How can I let this go and trust again?I am in so much pain.I dealt with a lot of pain in my life,but this time I am helpless it seems to change how this affected me.I know he is sorry,and I know he feels our relationship is the most important thing in his life,he won't mess it up.But I know if I don't find a way to let this go and trust again,ultimatly he will be too hurt by me feeling this way to stay with me.He has never said that to me,but I know how I would feel to not be trusted by the person I love the most.Especially if I was truely sorry for betraying him and was doing everything in the world to win back that trust.

Sad in Idaho.

Dear Sad in Idaho,

You had a terrible, unhappy and traumatic life for a long time, but now you are past that part of your life, and yet you are still letting it have power over your ability to be happy. The more you let your past rule your present, the more power you give the past and the more unhappy you will make yourself and the man you love.

It's time to get over it. I know that's easy to say, and hard to do. But if you want to save yourself and not ruin the rest of your life, that's what you have to do.

Forgiving yourself is the key to self-esteem and happiness. As long as you blame yourself and keep beating yourself up for what happened in the past, you will not be able to enjoy the present.
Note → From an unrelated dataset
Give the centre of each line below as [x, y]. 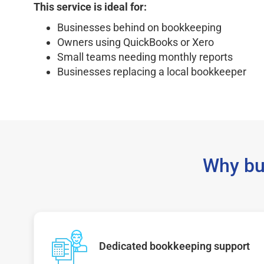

The past is yesterday's news. You can't do anything about it except let it go. Start by forgiving yourself for everything you did in the past. Next forgive your mother and all the others who made you miserable. Then forgive your boyfriend and give him a chance.

I get so many letters from women whose husbands and boyfriends won't stop watching pornography on the Internet. You should be happy that your boyfriend is willing to give up whatever it takes to keep you happy.

Don't ruin this relationship. Find something else to occupy your mind. Study a musical instrument and play it in your mind at night. Read a great book in bed and keep reading it until you fall asleep.

Develop a personal mantra, a phrase your repeat over and over again when your fears begin to take over your mind. For instance, tell yourself, "I love (insert your boyfriend's name). (Insert name) loves me. I am lovable. I deserve to be loved." Say it like a chant and fill your mind with the positive phrases whenever the negative ones pop up.

Your boyfriend is bending over backward to show you that he cares. Now it's your turn to show him that his feelings are reciprocated.

Good luck,

Dr. Tracy



Men Who Never Grow Up

Dear Dr. Tracy,

I have been involved in 2 relationships this year. Both of the guys turned out to be Peter Pan types -- young, fun, lots of energy, but... flakey. I've never been attracted to this type before, but now I'm afraid it's a trend. Is there an easy way to spot a Peter Pan guy before one gets in too deep?

I'm not even a kid; I'm divorced, 48 years old, and I would think I would know better. Any advice?

Dear Peter Pan Lover,

When you get involved in these relationships with Peter Pan types over and over again, there's a reason. You're getting something out of the relationship and that's why you do it.

Perhaps you get to feel superior. Perhaps you get to feel motherly. Or perhaps you get entertained. Or maybe you enjoy the excitement of not knowing what he's going to do next. Or maybe you get to be the responsible one while he's the flake. Or maybe he makes you feel young. Or maybe you love that he's an energetic lover. The first step to getting out of the Peter Pan cycle is to figure out what you're getting out of it and find another way to get that - or give it up.

Of course you can recognize a Peter Pan before you get involved. He's the guy who can't be depended on to do what he says he'll do or to show up when he says he will - always with some excuse that's even more far-fetched than the last one.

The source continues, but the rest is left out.